Hacker News new | ask | show | jobs
by rfoo 763 days ago
> it's just setting some values

But it may very well be slower than just recompute it. At least for ordinary MHA and even GQA.

So, either a model arch woodoo significantly reducing kv cache size (while keeping roughly the same compute cost), or some really careful implementation moving kv cache of upcoming requests to devices in background [0].

[0] My back of envelop calc shows that even then it still does not make sense for, say, Llama 3 70B on H100s.
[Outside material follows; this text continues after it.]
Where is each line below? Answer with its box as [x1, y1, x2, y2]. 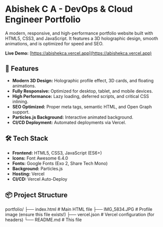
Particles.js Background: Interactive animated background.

Time to stare at TPU spec harder trying to make sense of it I guess.

1 comments

It depends on how large the input prompt (previous context) is. Also, if you can keep cache on GPU with a LRU mechanism, for certain workloads it's very efficient.

You can also design an API optimized for batch workloads (say the same core prompt with different data for instruct-style reasoning) - that can result in large savings in those scenarios.

If you can pipeline upcoming requests and tie state to a specific request, doesn't that allow you to change how you design physical memory? (at least for inference)

Stupid question, but why wouldn't {extremely large slow-write, fast-read memory} + {smaller, very fast-write memory} be a feasible hardware architecture?

If you know many, many cycles ahead what you'll need to have loaded at a specific time.

Or hell, maybe it's time to go back to memory bank switching.